The kind souls at NYRB Classics have nicely posted the first story from Robert Walser’s Berlin Stories, “Good Morning, Giantess!” on their Tumblr. The collection got a nice little write up in this weekend’s New York Times, too.
Ich bin ein Berliner
True Originals
A while ago, our own Kaulie Lewis alerted readers to The Turnip Princess, a new collection of previously untranslated Bavarian fairy tales. In the latest issue of The New York Review of Books, Marina Warner reads a new edition of the original stories of the Brothers Grimm, comparing them to the most well-known stories in the fairy tale canon (as well as the stories in The Turnip Princess).
Harper Lee’s Letters
Even though Harper Lee hasn’t given an interview in 50 years, her letters are an insight into the notoriously reclusive writer.”I simply don’t give interviews, because it takes great skill to ask meaningful questions and very few people in the media have it,” she wrote in a 2005 letter. Two of Lee’s letters will be auctioned today and are expected to go for at least $2,500 a piece. Pair with: Our essay on reclusive authors.
Mass(ive) Effect
What effect, if any, are video games having on literature? Tobias Carroll at Hazlitt explores the surprising liminal space between video game narratives and literary fiction. This essay from The Millions is a nice complement.
Resurrecting Shelley
Early on in her career, the poet Muriel Spark decided that Mary Shelley was criminally underrated as a writer. In bringing the Frankenstein author the fame she deserved, Spark wrote a biography, distanced Shelley from her famed poet husband and labeled her “the founder of science fiction.” (Related: our own Lydia Kiesling on Spark’s The Prime of Miss Jean Brodie.) (h/t Arts & Letters Daily)
“Big, though, big head”
Last week marked the release of The Heart is Strange, a new collection of John Berryman poems released to coincide with the centenary of the poet’s birth. At The Paris Review Daily, Dan Piepenbring digs through the magazine’s interview archives to find Berryman’s account of meeting W.B. Yeats.
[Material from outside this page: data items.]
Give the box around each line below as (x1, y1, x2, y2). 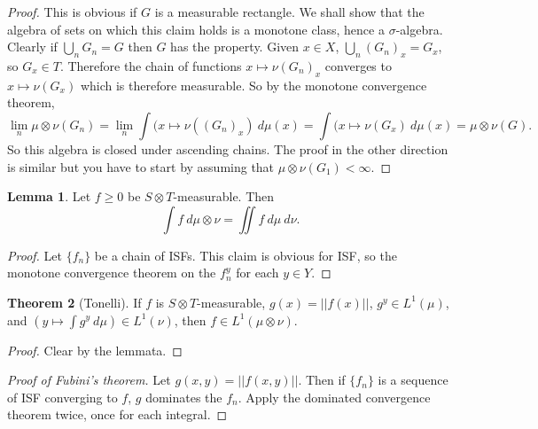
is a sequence (378, 370, 448, 389)
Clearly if (7, 37, 58, 56)
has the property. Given (170, 37, 300, 56)
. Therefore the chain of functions (59, 56, 242, 74)
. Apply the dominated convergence (238, 387, 431, 406)
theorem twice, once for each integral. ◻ (7, 405, 228, 424)
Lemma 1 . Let (7, 187, 91, 206)
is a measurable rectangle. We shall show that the (154, 3, 425, 20)
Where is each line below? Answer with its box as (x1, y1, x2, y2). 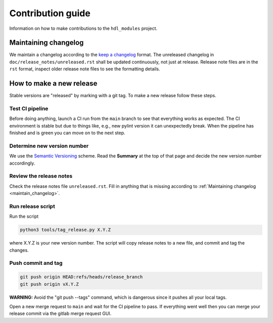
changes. (9, 247, 29, 253)
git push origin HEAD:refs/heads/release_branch (20, 274, 143, 280)
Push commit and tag (9, 260, 63, 267)
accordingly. (9, 160, 35, 166)
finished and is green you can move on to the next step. (9, 130, 126, 136)
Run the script (9, 213, 39, 220)
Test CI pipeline (9, 105, 49, 112)
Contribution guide (9, 8, 90, 19)
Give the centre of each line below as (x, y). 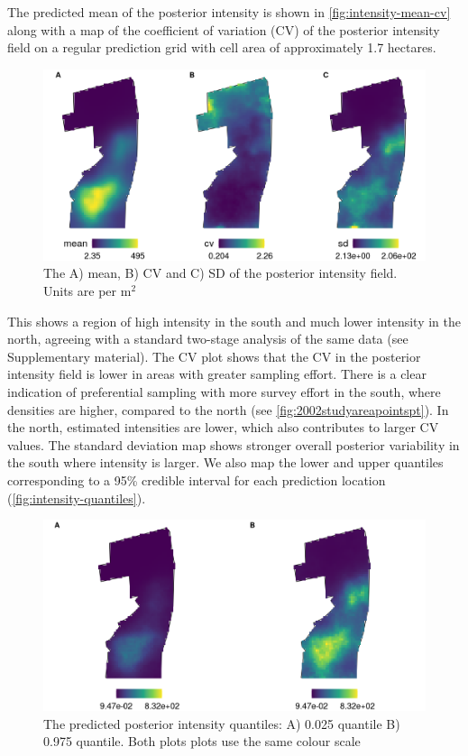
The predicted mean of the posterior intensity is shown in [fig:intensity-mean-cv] (229, 12)
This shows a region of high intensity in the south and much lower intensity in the (234, 321)
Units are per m (87, 290)
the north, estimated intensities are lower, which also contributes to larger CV (223, 427)
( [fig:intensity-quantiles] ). (77, 498)
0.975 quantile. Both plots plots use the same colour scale (202, 741)
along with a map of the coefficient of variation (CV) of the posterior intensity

Pair with: Stephen Akey on Berryman’s classic The Dream Songs.
Uber Modern Bookstores
The ideal bookstore is hard to pin down. Until recently the consensus seemed to lean towards old, slightly dusty and pleasantly chaotic, but these modern bookstores full of sleek white cases and clean lines have us reconsidering.
The Story Behind the Letter
Letters of Note posted an incredible letter from a former slave, and Kottke rounded up some more info he and others uncovered about the letter writer.